• [Exercise instructions]: There is a line below that contains "Buy Bulk Email". Please reproduce it and all following lines exactly, through the final one.
________________________
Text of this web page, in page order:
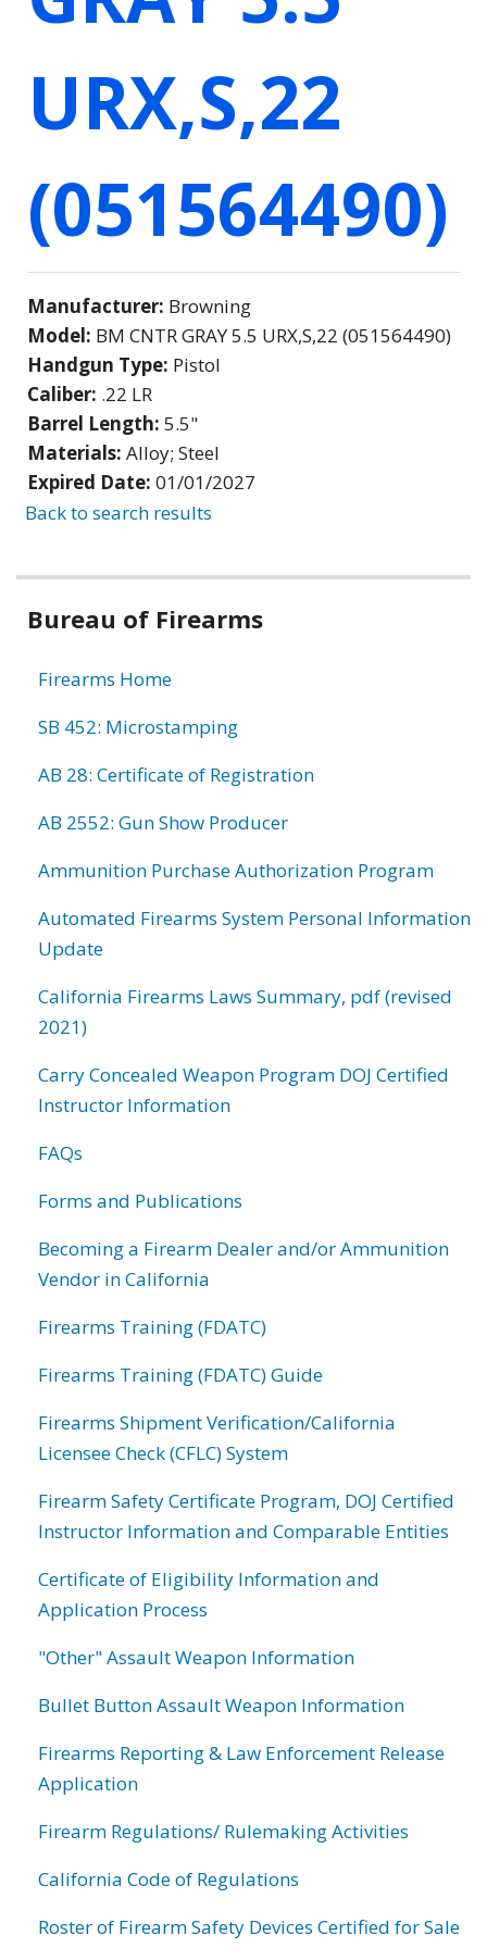
URX,S,22
(051564490)
Manufacturer: Browning
Model: BM CNTR GRAY 5.5 URX,S,22 (051564490)
Handgun Type: Pistol
Caliber: .22 LR
Barrel Length: 5.5"
Materials: Alloy; Steel
Expired Date: 01/01/2027
Back to search results
Bureau of Firearms
Firearms Home
SB 452: Microstamping
AB 28: Certificate of Registration
AB 2552: Gun Show Producer
Ammunition Purchase Authorization Program
Automated Firearms System Personal Information
Update
California Firearms Laws Summary, pdf (revised
2021)
Carry Concealed Weapon Program DOJ Certified
Instructor Information
FAQs
Forms and Publications
Becoming a Firearm Dealer and/or Ammunition
Vendor in California
Firearms Training (FDATC)
Firearms Training (FDATC) Guide
Firearms Shipment Verification/California
Licensee Check (CFLC) System
Firearm Safety Certificate Program, DOJ Certified
Instructor Information and Comparable Entities
Certificate of Eligibility Information and
Application Process
"Other" Assault Weapon Information
Bullet Button Assault Weapon Information
Firearms Reporting & Law Enforcement Release
Application
Firearm Regulations/ Rulemaking Activities
California Code of Regulations
Roster of Firearm Safety Devices Certified for Sale
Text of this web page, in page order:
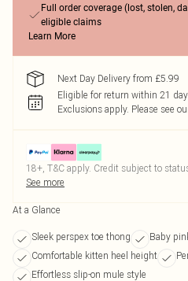
Full order coverage (lost, stolen,
eligible claims
Learn More
Next Day Delivery from £5.99
Eligible for return within 21
Exclusions apply. Please see
18+, T&C apply. Credit subject to
See more
At a Glance
Sleek perspex toe thong
Baby
Comfortable kitten heel height
Effortless slip-on mule style
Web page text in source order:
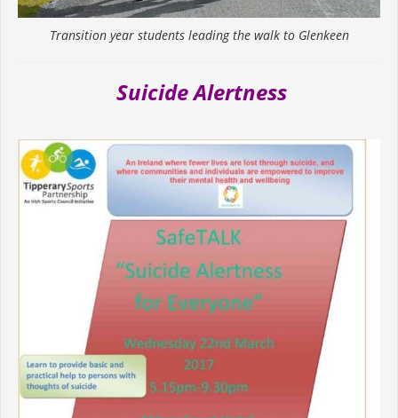
Transition year students leading the walk to Glenkeen
Suicide Alertness
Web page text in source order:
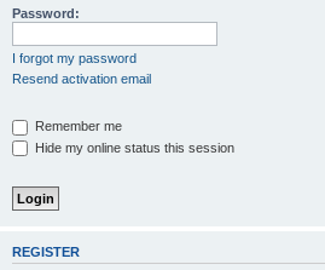
Password:
I forgot my password
Resend activation email
Remember me
Hide my online status this session
REGISTER
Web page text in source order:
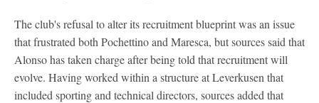
The club's refusal to alter its recruitment blueprint was an issue
that frustrated both Pochettino and Maresca, but sources said that
Alonso has taken charge after being told that recruitment will
evolve. Having worked within a structure at Leverkusen that
included sporting and technical directors, sources added that
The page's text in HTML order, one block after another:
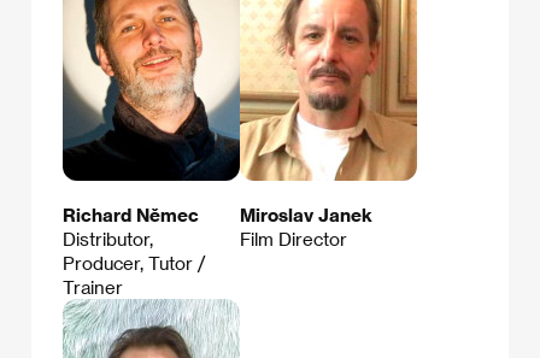
Richard Němec
Distributor,
Producer, Tutor /
Trainer
Miroslav Janek
Film Director
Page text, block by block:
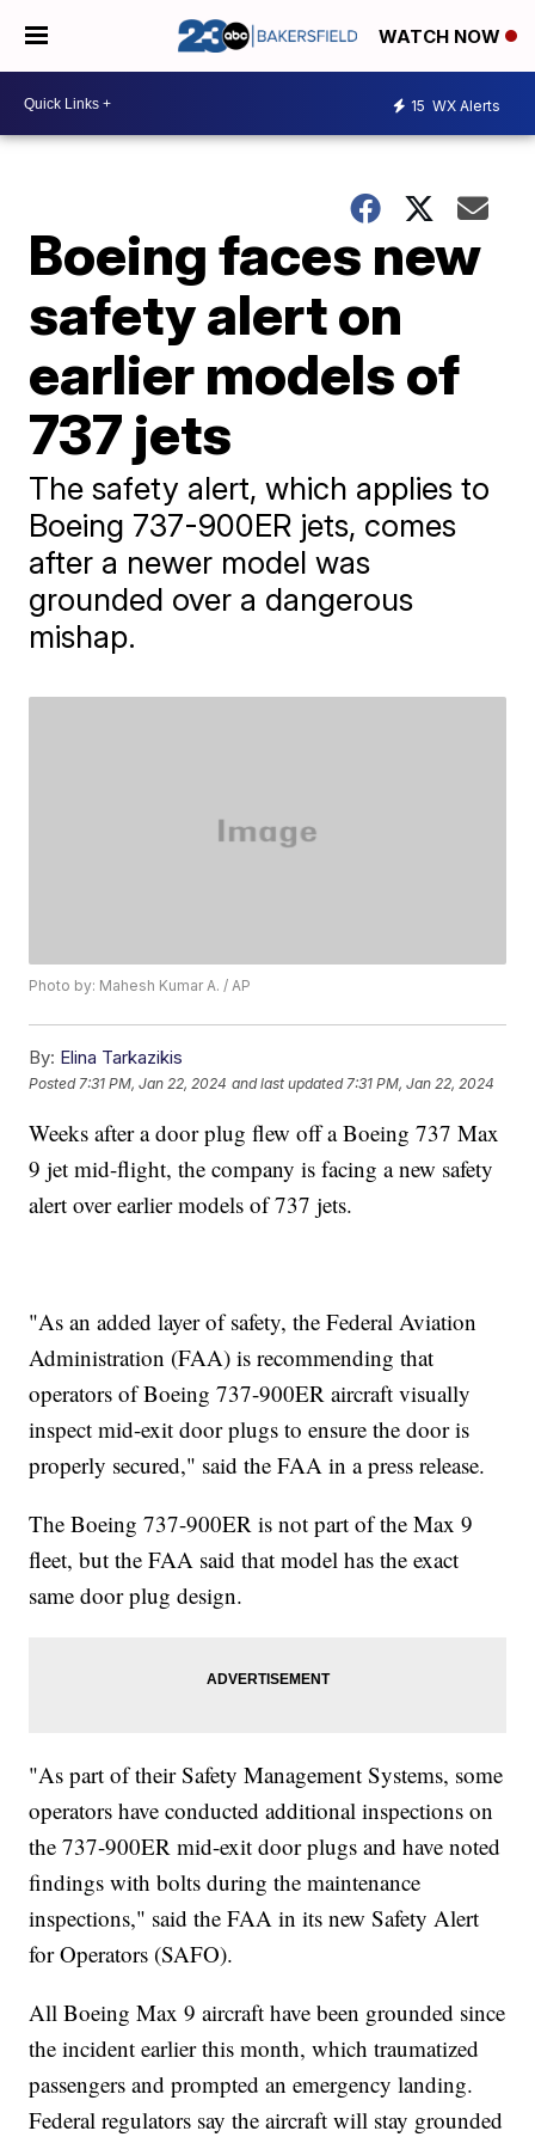
WATCH NOW
15 WX Alerts
Boeing faces new
safety alert on
earlier models of
737 jets
The safety alert, which applies to
Boeing 737-900ER jets, comes
after a newer model was
grounded over a dangerous
mishap.
Photo by: Mahesh Kumar A. / AP
By: Elina Tarkazikis
Posted 7:31 PM, Jan 22, 2024 and last updated 7:31 PM, Jan 22, 2024
Weeks after a door plug flew off a Boeing 737 Max
9 jet mid-flight, the company is facing a new safety
alert over earlier models of 737 jets.
"As an added layer of safety, the Federal Aviation
Administration (FAA) is recommending that
operators of Boeing 737-900ER aircraft visually
inspect mid-exit door plugs to ensure the door is
properly secured," said the FAA in a press release.
The Boeing 737-900ER is not part of the Max 9
fleet, but the FAA said that model has the exact
same door plug design.
"As part of their Safety Management Systems, some
operators have conducted additional inspections on
the 737-900ER mid-exit door plugs and have noted
findings with bolts during the maintenance
inspections," said the FAA in its new Safety Alert
for Operators (SAFO).
All Boeing Max 9 aircraft have been grounded since
the incident earlier this month, which traumatized
passengers and prompted an emergency landing.
Federal regulators say the aircraft will stay grounded
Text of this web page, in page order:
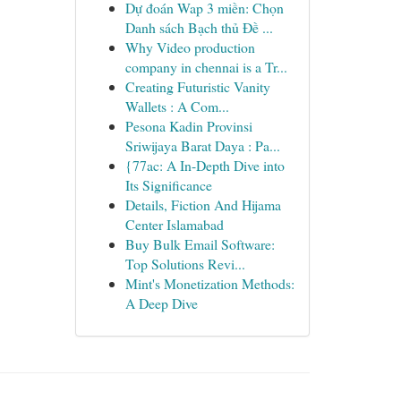
Dự đoán Wap 3 miền: Chọn
Danh sách Bạch thủ Đề ...
Why Video production
company in chennai is a Tr...
Creating Futuristic Vanity
Wallets : A Com...
Pesona Kadin Provinsi
Sriwijaya Barat Daya : Pa...
{77ac: A In-Depth Dive into
Its Significance
Details, Fiction And Hijama
Center Islamabad
Buy Bulk Email Software:
Top Solutions Revi...
Mint's Monetization Methods:
A Deep Dive
________________________
• [Solved exercise]:
Buy Bulk Email Software:
Top Solutions Revi...
Mint's Monetization Methods:
A Deep Dive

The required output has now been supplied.